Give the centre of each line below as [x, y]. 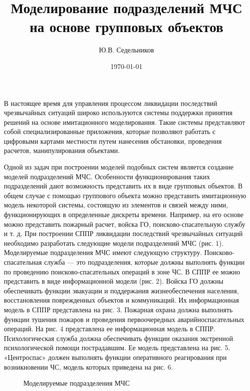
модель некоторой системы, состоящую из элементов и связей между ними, [116, 205]
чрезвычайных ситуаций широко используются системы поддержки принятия [118, 112]
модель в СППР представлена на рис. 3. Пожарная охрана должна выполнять [118, 309]
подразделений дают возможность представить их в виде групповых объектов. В [123, 186]
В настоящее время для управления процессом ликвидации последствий [111, 103]
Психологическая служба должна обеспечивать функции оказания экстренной [119, 338]
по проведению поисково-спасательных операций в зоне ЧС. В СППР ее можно [122, 271]
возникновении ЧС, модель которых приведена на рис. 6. [89, 366]

● ● ● ● ● ● ●

Problem details:
Filter the records above for lines containing the word "должна", and copy those lines.

Answer for the task:
модель в СППР представлена на рис. 3. Пожарная охрана должна выполнять [118, 309]
Психологическая служба должна обеспечивать функции оказания экстренной [119, 338]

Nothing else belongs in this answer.